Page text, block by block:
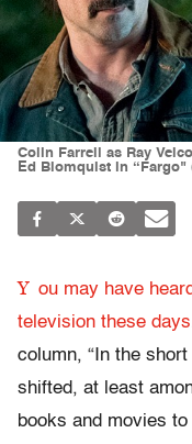
Colin Farrell as Ray
Ed Blomquist in “Fargo"
Y ou may have
television these days
column, “In the
shifted, at least
books and movies
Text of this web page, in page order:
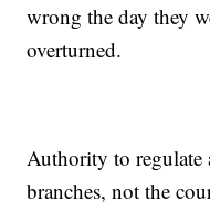
wrong the day they
overturned.
Authority to
branches, not the
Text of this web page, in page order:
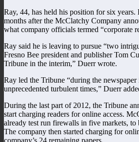
Ray, 44, has held his position for six
months after the McClatchy Company
what company officials termed “corporate
Ray said he is leaving to pursue “two
Fresno Bee president and publisher Tom
Tribune in the interim,” Duerr wrote.
Ray led the Tribune “during the newspaper
unprecedented turbulent times,” Duerr
During the last part of 2012, the Tribune
start charging readers for online access.
already test run firewalls in five markets,
The company then started charging for
company’s 24 remaining papers.
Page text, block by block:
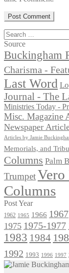
Search
for:
Source
Buckingham
Charisma -
Last Word
Journal - The
Ministries Today -
Misc. Magazine
Newspaper
Articles by Jamie
Memorials, and
Columns Palm
TrumpetVero
Columns
Post Year
1962 1965 1966 1967
1975 1975-1977
1983 1984
1992 1993 1996 1997
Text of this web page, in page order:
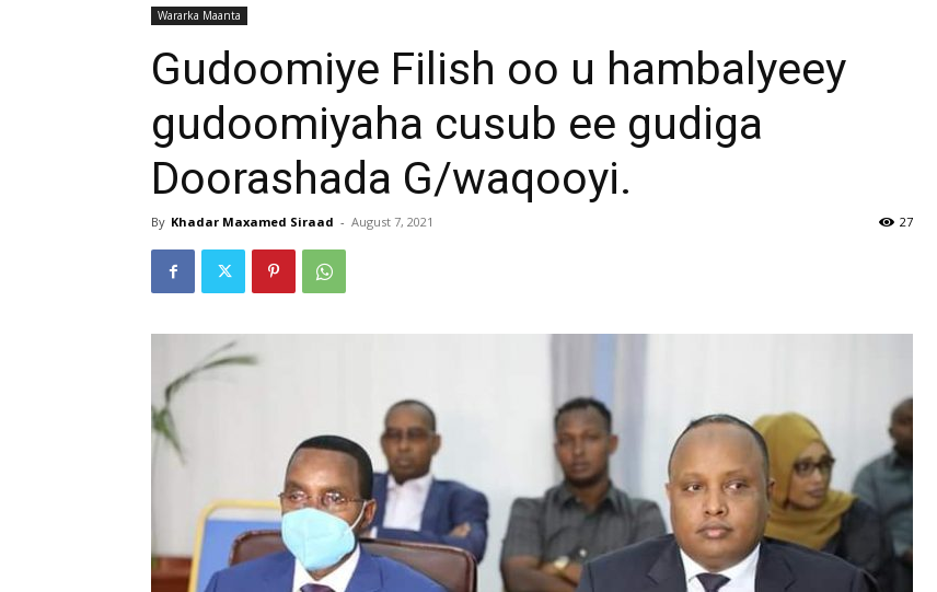
Wararka Maanta
Gudoomiye Filish oo u hambalyeey
gudoomiyaha cusub ee gudiga
Doorashada G/waqooyi.
By Khadar Maxamed Siraad - August 7, 2021 27
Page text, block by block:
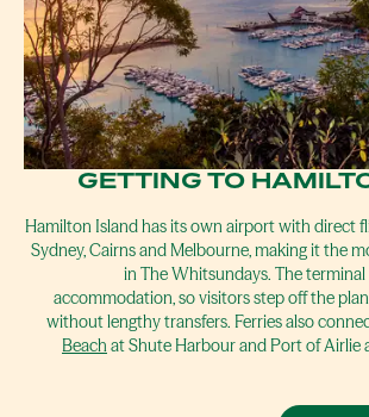
GETTING TO
Hamilton Island has its own airport with direct
Sydney, Cairns and Melbourne, making it the
in The Whitsundays. The
accommodation, so visitors step off the
without lengthy transfers. Ferries also
Beach at Shute Harbour and Port of Airlie
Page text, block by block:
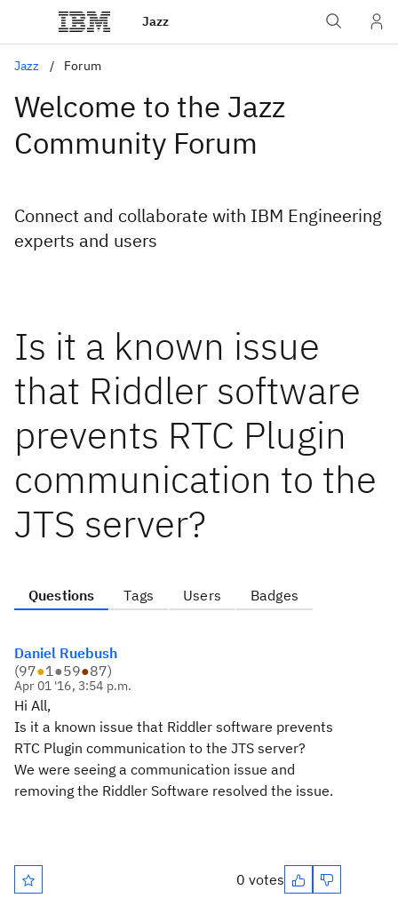
Jazz
Jazz Forum
Welcome to the Jazz
Community Forum
Connect and collaborate with IBM Engineering
experts and users
Is it a known issue
that Riddler software
prevents RTC Plugin
communication to the
JTS server?
Questions Tags Users Badges
Daniel Ruebush
(97●1●59●87)
Apr 01 '16, 3:54 p.m.
Hi All,
Is it a known issue that Riddler software prevents
RTC Plugin communication to the JTS server?
We were seeing a communication issue and
removing the Riddler Software resolved the issue.
0 votes
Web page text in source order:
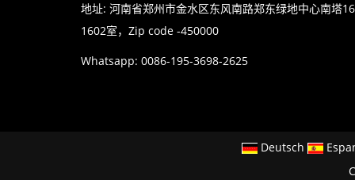
地址: 河南省郑州市金水区东风南路郑东绿地中心南塔
1602室，Zip code -450000
Whatsapp: 0086-195-3698-2625
Deutsch
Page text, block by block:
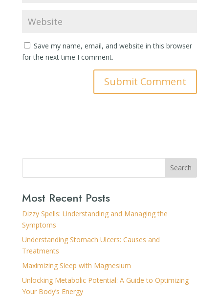
Save my name, email, and website in this browser
for the next time I comment.
Search
Most Recent Posts
Dizzy Spells: Understanding and Managing the
Symptoms
Understanding Stomach Ulcers: Causes and
Treatments
Maximizing Sleep with Magnesium
Unlocking Metabolic Potential: A Guide to Optimizing
Your Body’s Energy
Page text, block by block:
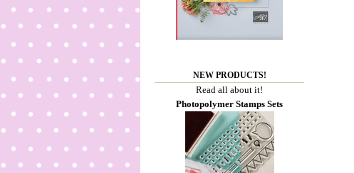
NEW PRODUCTS!
Read all about it!
Photopolymer Stamps Sets
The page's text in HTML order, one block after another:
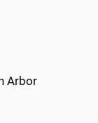
Arbor
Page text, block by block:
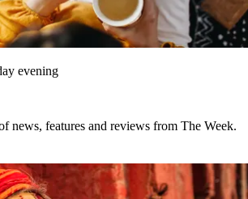
evening
news, features and reviews from The Week.
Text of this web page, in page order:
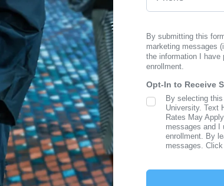
By submitting this
marketing messages
the information I have
enrollment.
Opt-In to Receive
SMS Opt In
By selecting
University. Text
Rates May
messages and I
enrollment. By
messages. Click
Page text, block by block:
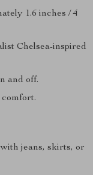
1.6 inches / 4
Chelsea-inspired
and off.
jeans, skirts, or
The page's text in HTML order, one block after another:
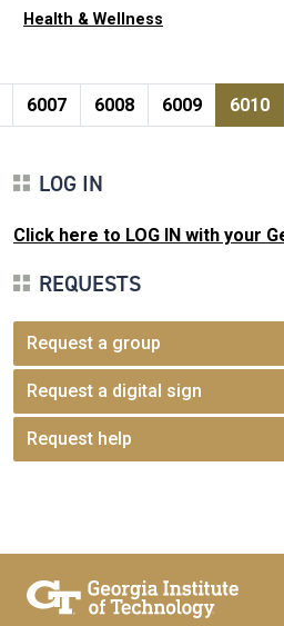
Health & Wellness
Pagination
Page
6007 Page
6008 Page
6009 6010
LOG IN
Click here to LOG IN with your
REQUESTS
Request a group
Request a digital sign
Request help
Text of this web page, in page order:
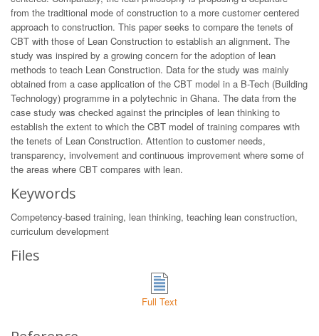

******

◆ **WORK INSTRUCTIONS**
Without the pictures, reproduce every entry exactly as written.

◆ **ANSWER FOR THIS EXERCISE**
Page text, block by block:
Colin Farrell as Ray
Ed Blomquist in “Fargo"
Y ou may have
television these days
column, “In the
shifted, at least
books and movies
Text of this web page, in page order:
wrong the day they
overturned.
Authority to
branches, not the
Text of this web page, in page order:
Ray, 44, has held his position for six
months after the McClatchy Company
what company officials termed “corporate
Ray said he is leaving to pursue “two
Fresno Bee president and publisher Tom
Tribune in the interim,” Duerr wrote.
Ray led the Tribune “during the newspaper
unprecedented turbulent times,” Duerr
During the last part of 2012, the Tribune
start charging readers for online access.
already test run firewalls in five markets,
The company then started charging for
company’s 24 remaining papers.
Page text, block by block:
Search
for:
Source
Buckingham
Charisma -
Last Word
Journal - The
Ministries Today -
Misc. Magazine
Newspaper
Articles by Jamie
Memorials, and
Columns Palm
TrumpetVero
Columns
Post Year
1962 1965 1966 1967
1975 1975-1977
1983 1984
1992 1993 1996 1997
Text of this web page, in page order:
Wararka Maanta
Gudoomiye Filish oo u hambalyeey
gudoomiyaha cusub ee gudiga
Doorashada G/waqooyi.
By Khadar Maxamed Siraad - August 7, 2021 27
Page text, block by block:
GETTING TO
Hamilton Island has its own airport with direct
Sydney, Cairns and Melbourne, making it the
in The Whitsundays. The
accommodation, so visitors step off the
without lengthy transfers. Ferries also
Beach at Shute Harbour and Port of Airlie
Page text, block by block:
Jazz
Jazz Forum
Welcome to the Jazz
Community Forum
Connect and collaborate with IBM Engineering
experts and users
Is it a known issue
that Riddler software
prevents RTC Plugin
communication to the
JTS server?
Questions Tags Users Badges
Daniel Ruebush
(97●1●59●87)
Apr 01 '16, 3:54 p.m.
Hi All,
Is it a known issue that Riddler software prevents
RTC Plugin communication to the JTS server?
We were seeing a communication issue and
removing the Riddler Software resolved the issue.
0 votes
Web page text in source order:
地址: 河南省郑州市金水区东风南路郑东绿地中心南塔
1602室，Zip code -450000
Whatsapp: 0086-195-3698-2625
Deutsch
Page text, block by block:
Save my name, email, and website in this browser
for the next time I comment.
Search
Most Recent Posts
Dizzy Spells: Understanding and Managing the
Symptoms
Understanding Stomach Ulcers: Causes and
Treatments
Maximizing Sleep with Magnesium
Unlocking Metabolic Potential: A Guide to Optimizing
Your Body’s Energy
Page text, block by block:
NEW PRODUCTS!
Read all about it!
Photopolymer Stamps Sets
The page's text in HTML order, one block after another:
Arbor
Page text, block by block:
evening
news, features and reviews from The Week.
Text of this web page, in page order:
By submitting this
marketing messages
the information I have
enrollment.
Opt-In to Receive
SMS Opt In
By selecting
University. Text
Rates May
messages and I
enrollment. By
messages. Click
Page text, block by block:
1.6 inches / 4
Chelsea-inspired
and off.
jeans, skirts, or
The page's text in HTML order, one block after another:
Health & Wellness
Pagination
Page
6007 Page
6008 Page
6009 6010
LOG IN
Click here to LOG IN with your
REQUESTS
Request a group
Request a digital sign
Request help
Text of this web page, in page order:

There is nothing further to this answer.